:: EXERCISE DETAILS ::
Would you transcribe the lines running from the one that holds "Join Our Mailing List" to the last line of the records? Leave every picture out.
### MATERIAL PROVIDED
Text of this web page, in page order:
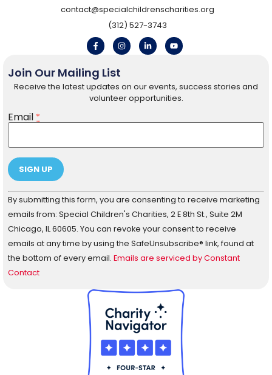
contact@specialchildrenscharities.org
(312) 527-3743
Join Our Mailing List
Receive the latest updates on our events, success stories and
volunteer opportunities.
Email *
Constant
Contact
Use.
Please
leave
this field
blank.
By submitting this form, you are consenting to receive marketing
emails from: Special Children's Charities, 2 E 8th St., Suite 2M
Chicago, IL 60605. You can revoke your consent to receive
emails at any time by using the SafeUnsubscribe® link, found at
the bottom of every email. Emails are serviced by Constant
Contact
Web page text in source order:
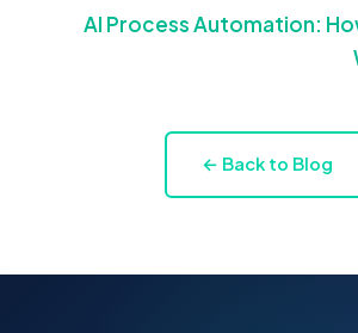
AI Process Automation:
← Back to Blog
######
:: SOLVED PROBLEM ::
Join Our Mailing List
Receive the latest updates on our events, success stories and
volunteer opportunities.
Email *
Constant
Contact
Use.
Please
leave
this field
blank.
By submitting this form, you are consenting to receive marketing
emails from: Special Children's Charities, 2 E 8th St., Suite 2M
Chicago, IL 60605. You can revoke your consent to receive
emails at any time by using the SafeUnsubscribe® link, found at
the bottom of every email. Emails are serviced by Constant
Contact
Web page text in source order:
AI Process Automation:
← Back to Blog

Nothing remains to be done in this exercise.